This article measures the degree of adjustment between operating revenues and costs for publicly listed companies in the United Arab Emirates (UAE). Traditional cost models assume that variable costs change proportionally in response to an upward or downward fluctuation in demand. However, in recent years, such an assumption has been questioned by a variety of papers from the economics and accounting fields. Typically, cost stickiness is defined as costs decreasing by less than 1% when sales decrease by 1%, while reacting closer to the proportion of change when sales increase. This study, unlike the vast majority of the literature, did not find cost stickiness in the UAE after using panel data regression analysis.
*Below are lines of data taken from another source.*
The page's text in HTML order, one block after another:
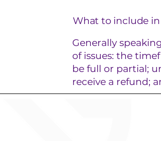
What to include
Generally
of issues: the
be full or partial;
receive a refund;
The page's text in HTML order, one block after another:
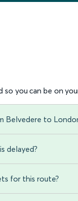
so you can be on
Belvedere to
delayed?
for this route?
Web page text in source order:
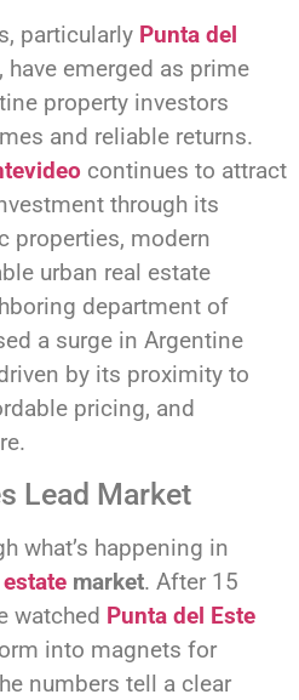
particularly Punta del
, have emerged as prime
property investors
and reliable returns.
continues to attract
through its
properties, modern
urban real estate
department of
a surge in Argentine
by its proximity to
pricing, and
Lead Market
what’s happening in
market. After 15
watched Punta del Este
into magnets for
numbers tell a clear
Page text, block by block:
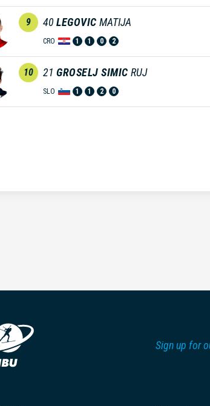
9 40 LEGOVIC MATIJA
CRO 1 1 0 2
10 21 GROSELJ SIMIC RUJ
SLO 1 1 2 0
Sign up for
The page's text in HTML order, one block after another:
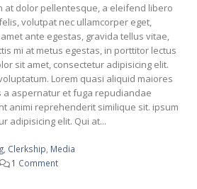
at dolor pellentesque, a eleifend libero
volutpat nec ullamcorper eget,
ante egestas, gravida tellus vitae,
mi at metus egestas, in porttitor lectus
sit amet, consectetur adipisicing elit.
Lorem quasi aliquid maiores
a aspernatur et fuga repudiandae
animi reprehenderit similique sit. ipsum
adipisicing elit. Qui at...
Clerkship Media
1 Comment
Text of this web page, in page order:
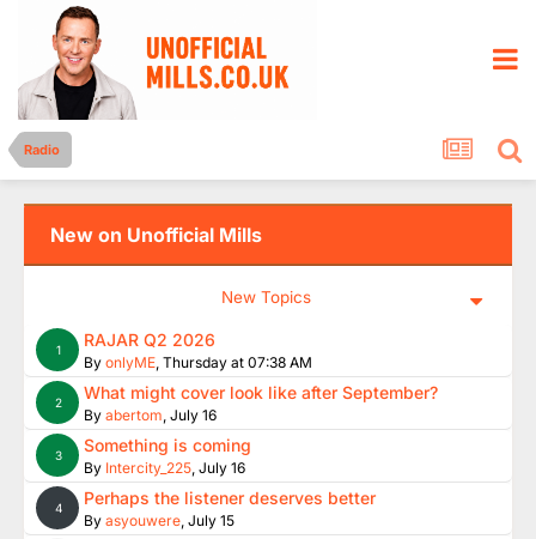
Radio
New on Unofficial Mills
New Topics
1 RAJAR Q2 2026
By onlyME, Thursday at 07:38 AM
2 What might cover look like after September?
By abertom, July 16
3 Something is coming
By Intercity_225, July 16
4 Perhaps the listener deserves better
By asyouwere, July 15
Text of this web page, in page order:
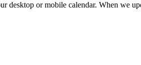
desktop or mobile calendar. When we
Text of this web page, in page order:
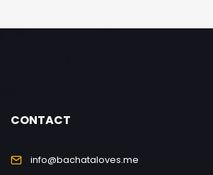
CONTACT
info@bachataloves.me
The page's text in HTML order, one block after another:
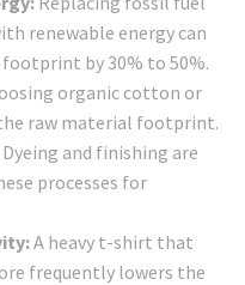
renewable energy can
footprint by 30% to 50%.
organic cotton or
raw material footprint.
Dyeing and finishing are
processes for
A heavy t-shirt that
frequently lowers the
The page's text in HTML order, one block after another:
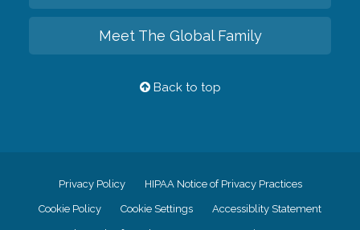
Meet The Global Family
Back to top
Privacy Policy HIPAA Notice of Privacy Practices
Cookie Policy Cookie Settings Accessiblity Statement
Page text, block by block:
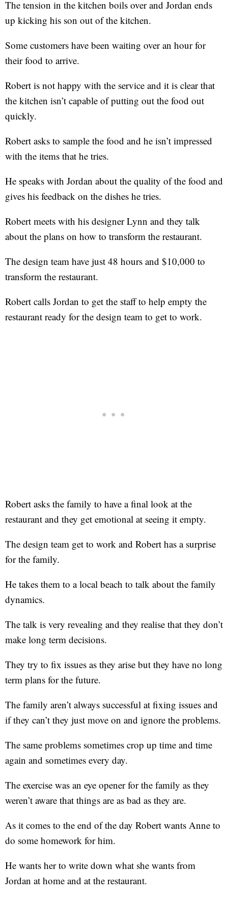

The main explanation is that UAE has mostly expatriate labour force that does not have the typical benefits of employment protection legislation (EPL) available in other national jurisdictions. EPL is a main reason that costs adjustments during decreasing sales is curbed due to the associated costs of firing employees.

Suggested Citation

  • Fernando Zanella & Peter Oyelere & Shahadut Hossain, 2015. "Are costs really sticky? Evidence from publicly listed companies in the UAE," Applied Economics, Taylor & Francis Journals, vol. 47(60), pages 6519-6528, December.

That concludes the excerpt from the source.